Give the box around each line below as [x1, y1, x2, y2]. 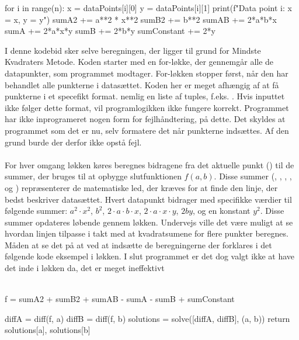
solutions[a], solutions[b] [5, 324, 91, 336]
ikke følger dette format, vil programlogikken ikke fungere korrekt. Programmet [5, 101, 289, 113]
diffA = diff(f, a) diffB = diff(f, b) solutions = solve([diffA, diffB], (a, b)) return [5, 312, 290, 324]
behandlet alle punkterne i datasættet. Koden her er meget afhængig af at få [5, 78, 279, 91]
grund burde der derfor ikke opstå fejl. [5, 136, 142, 148]
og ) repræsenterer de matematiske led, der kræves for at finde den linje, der [5, 181, 278, 193]
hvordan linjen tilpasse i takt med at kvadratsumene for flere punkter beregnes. [5, 227, 288, 240]
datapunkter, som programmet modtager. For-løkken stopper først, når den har [5, 67, 288, 79]

▸ WHAT NEEDS TO BE DONE: Where the string "ikke" appears in a line of the listing, copy that line.

▸ RESPONSE TO THIS TASK:
ikke følger dette format, vil programlogikken ikke fungere korrekt. Programmet [5, 101, 289, 113]
grund burde der derfor ikke opstå fejl. [5, 136, 142, 148]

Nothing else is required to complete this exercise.